Его следующий ответ пришёл почти мгновенно: «Если станет хуже – скажи. У меня есть лекарства». Это короткое сообщение, передавало сдержанную, но настоящую тревогу, и я не могла не улыбнуться, читая его.
«Не надо. Пока справляюсь».
Он не настаивал, однако каждый день отправлял мне знаки вопроса, даже в переписке умудряясь быть кратким в своем беспокойстве. Я, улыбаясь, отвечала, сообщая, что иду на поправку. Однако на самом деле здоровой себя не чувствовала. Если бы не чай Надежды, помогающий преодолеть слабость, наверное меня не хватило бы даже на рутинную, домашнюю работу. Правда Обжорке, как я мысленно звала кошку, запах не нравился, видимо в чае были травы, которые кошки не любили, но тут ей пришлось мне уступить. Никакой другой стимулятор не мог поднять меня на ноги эти дни. А дел по дому хватало.
Лето окончательно вступило в свои права и первая неделя июня выдалась жаркой, что было мне на руку.
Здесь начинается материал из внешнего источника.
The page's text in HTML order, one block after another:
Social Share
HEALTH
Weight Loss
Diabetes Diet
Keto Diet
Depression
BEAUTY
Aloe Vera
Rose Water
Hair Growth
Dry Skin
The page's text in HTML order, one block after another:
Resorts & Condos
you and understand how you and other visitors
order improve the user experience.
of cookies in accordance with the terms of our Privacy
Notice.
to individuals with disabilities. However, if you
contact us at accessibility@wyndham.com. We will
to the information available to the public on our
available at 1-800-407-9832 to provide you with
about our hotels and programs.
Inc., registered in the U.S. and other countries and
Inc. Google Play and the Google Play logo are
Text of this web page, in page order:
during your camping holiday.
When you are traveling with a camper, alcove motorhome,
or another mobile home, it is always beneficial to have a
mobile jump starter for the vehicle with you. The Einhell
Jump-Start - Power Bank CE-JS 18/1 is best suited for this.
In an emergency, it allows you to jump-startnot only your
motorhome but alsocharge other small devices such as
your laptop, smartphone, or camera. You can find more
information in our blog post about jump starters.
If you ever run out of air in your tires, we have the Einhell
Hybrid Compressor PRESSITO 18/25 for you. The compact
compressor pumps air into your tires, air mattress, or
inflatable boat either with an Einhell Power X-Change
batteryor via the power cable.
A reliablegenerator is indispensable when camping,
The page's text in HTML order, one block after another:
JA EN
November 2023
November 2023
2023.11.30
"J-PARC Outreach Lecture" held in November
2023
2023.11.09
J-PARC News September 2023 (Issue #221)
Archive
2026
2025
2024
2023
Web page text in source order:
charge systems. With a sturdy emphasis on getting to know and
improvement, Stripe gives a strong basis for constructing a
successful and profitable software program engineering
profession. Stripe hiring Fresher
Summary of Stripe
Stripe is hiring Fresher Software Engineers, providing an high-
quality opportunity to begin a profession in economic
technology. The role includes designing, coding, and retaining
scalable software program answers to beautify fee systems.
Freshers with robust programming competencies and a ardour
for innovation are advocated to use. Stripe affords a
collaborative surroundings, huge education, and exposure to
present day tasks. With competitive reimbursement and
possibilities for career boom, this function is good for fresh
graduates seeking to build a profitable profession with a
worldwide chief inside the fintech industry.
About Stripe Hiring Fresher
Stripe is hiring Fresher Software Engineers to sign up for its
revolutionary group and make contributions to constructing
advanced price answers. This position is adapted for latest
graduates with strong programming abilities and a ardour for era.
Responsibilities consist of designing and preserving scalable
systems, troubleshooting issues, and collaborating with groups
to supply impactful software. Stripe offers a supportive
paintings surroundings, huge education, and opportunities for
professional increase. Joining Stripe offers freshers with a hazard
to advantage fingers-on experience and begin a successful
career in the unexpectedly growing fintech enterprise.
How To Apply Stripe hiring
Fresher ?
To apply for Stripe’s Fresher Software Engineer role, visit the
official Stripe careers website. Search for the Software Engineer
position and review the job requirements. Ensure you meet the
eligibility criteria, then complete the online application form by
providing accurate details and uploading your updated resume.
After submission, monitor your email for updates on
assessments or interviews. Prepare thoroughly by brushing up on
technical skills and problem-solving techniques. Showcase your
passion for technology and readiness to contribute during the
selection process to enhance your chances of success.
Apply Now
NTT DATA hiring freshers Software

Я так и не смогла заставить себя зайти нормально в баню, поэтому мылась нагретой водой в сенях, матеря все на свете и в первую очередь власти края, не выдающие субсидии на централизованный водопровод даже для больших сел и деревень.
Все эти дни, лежа в кровати, я мысленно возвращалась к знаку, показавшемуся смутно знакомым и стараясь вспомнить, где именно я его видела. Но мозг упорно отказывался давать нужные воспоминания, словно на них стоял какой-то блок, а голова начинала болеть совсем уж невыносимо. Я закрывала глаза, погружаясь в тревожный сон, полный смутных образов, среди которых явно выделялся образ ярких, зеленых глаз, обладателя которых я хорошо знала. И по которому скучала, волей неволей вспоминая сильные объятия и голос, в котором гнев на мое безрассудство смешивался с заботой. Все эти дни я отчаянно скучала по нему, однако не дергала и от работы не отвлекала.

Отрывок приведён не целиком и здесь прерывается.